Department of Neurosciences (J.S.G.), University of California, San Diego; Experimental and Clinical Research Center (F.C.O., F.P.), Max Delbrück Center for Molecular Medicine and Charité - Universitätsmedizin Berlin & NeuroCure Clinical Research Center, Charité - Universitätsmedizin Berlin, corporate member of Freie Universität Berlin, Humboldt-Universität zu Berlin, and Berlin Institute of Health, Berlin, Germany; Department of neuroscience (A.V.D.W.), Central Clinical School, Monash University, Melbourne, Australia; NMR Research Unit, Queen Square MS Centre, Department of Neuroinflammation (S.C.), UCL Queen Square Institute of Neurology, Faculty of Brain Sciences, University College London, London, United Kingdom; Department of Neurology (E.S.S., S.S., S.D.N.), Johns Hopkins University School of Medicine, Baltimore, MD; Rigshospitalet (J.F.), Denmark; Department of Neurology (P.A.), Medical Faculty, Heinrich-Heine-University Düsseldorf, Germany; Division of Neurology, Department of Pediatrics (E.A.Y.), Division of Neuroscience and Mental Health, Hospital for Sick Children, Hospital for Sick Children Research Institute, and University of Toronto, Toronto, Canada.

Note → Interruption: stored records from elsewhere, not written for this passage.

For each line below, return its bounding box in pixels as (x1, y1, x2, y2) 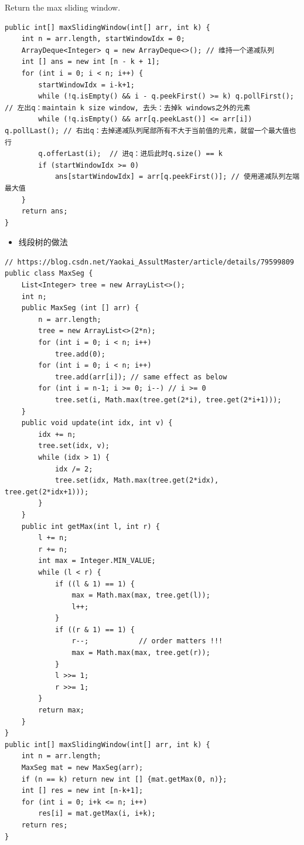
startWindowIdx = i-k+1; (38, 80, 135, 89)
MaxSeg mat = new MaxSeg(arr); (21, 763, 144, 772)
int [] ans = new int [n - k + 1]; (21, 57, 160, 66)
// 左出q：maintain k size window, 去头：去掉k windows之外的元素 (5, 103, 251, 112)
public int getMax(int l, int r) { (21, 522, 160, 531)
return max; (38, 706, 85, 715)
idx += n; (38, 430, 76, 439)
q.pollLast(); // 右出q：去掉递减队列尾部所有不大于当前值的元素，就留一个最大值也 (5, 126, 296, 135)

Neurol Neuroimmunol Neuroinflamm. 2021 Dec 26;9(2). doi: 10.1212/NXI.0000000000001126. Print 2022 Mar.
The visual system offers unparalleled precision in the assessment of neuroaxonal damage. With the majority of patients with multiple sclerosis (MS) experiencing afferent and efferent visual dysfunction, outcome measures capturing these deficits provide insight into neuroaxonal injury, even in those with minimal disability. Ideal for use in clinical trials, visual measures are generally inexpensive, accessible, and reproducible. Quantification of visual acuity, visual fields, visual quality of life, and electrophysiologic parameters allows assessment of function, whereas optical coherence tomography (OCT) provides reliable measures of the structural integrity of the anterior afferent visual pathway. The technology of oculomotor biometrics continues to advance, and discrete measures of fixation, smooth pursuit, and saccadic eye movement abnormalities are ready for inclusion in future trials of MS progression. Visual outcomes allow tracking of neuroaxonal injury and aid in distinguishing MS from diseases such as neuromyelitis optica spectrum disorder (NMOSD) or myelin oligodendrocyte glycoprotein antibody-associated diseases (MOGAD). OCT has also provided unique insights into pathophysiology, including the identification of foveal pitting in NMOSD, possibly from damage to Müller cells, which carry an abundance of aquaporin-4 channels. For some study designs, the cost-benefit ratio favors visual outcomes over more expensive MRI outcomes. With the next frontier of therapeutics focused on remyelination and neuroprotection, visual outcomes are likely to take center stage. As an international community of collaborative, committed, vision scientists, this review by the International MS Visual System Consortium (IMSVISUAL) outlines the quality standards, informatics, and framework needed to routinely incorporate vision outcomes into MS and NMOSD trials.
视觉系统在评估神经轴突损伤方面具有无与伦比的精确性。大多数多发性硬化症 (MS) 患者都存在传入和传出视觉功能障碍,因此,能够捕捉这些缺陷的结果测量指标可深入了解神经轴突损伤,即使在那些仅有轻微残疾的患者中也是如此。视觉测量指标非常适合用于临床试验,因为它们通常价格低廉、易于获取且具有可重复性。评估视力、视野、视觉生活质量和电生理参数等功能的量化指标,同时光学相干断层扫描 (OCT) 可提供可靠的前向传入视觉通路结构完整性的测量指标。眼动生物计量学技术不断进步,注视、平滑追踪和眼跳运动异常等离散测量指标已经准备好纳入未来的 MS 进展临床试验中。视觉结果可以跟踪神经轴突损伤,并有助于将 MS 与视神经脊髓炎谱系疾病 (NMOSD) 或髓鞘少突胶质细胞糖蛋白抗体相关疾病 (MOGAD) 等疾病区分开来。OCT 还为病理生理学提供了独特的见解,包括在 NMOSD 中识别出黄斑区小凹,这可能是由于 Müller 细胞受损所致,这些细胞富含水通道蛋白-4 通道。对于某些研究设计,视觉结果的成本效益比优于更昂贵的 MRI 结果。随着下一个治疗重点聚焦于髓鞘再生和神经保护,视觉结果可能会占据中心舞台。作为一个具有协作精神和承诺的国际视觉科学家社区,国际多发性硬化症视觉系统联合会 (IMSVISUAL) 的这篇综述概述了将视觉结果常规纳入 MS 和 NMOSD 临床试验所需的质量标准、信息学和框架。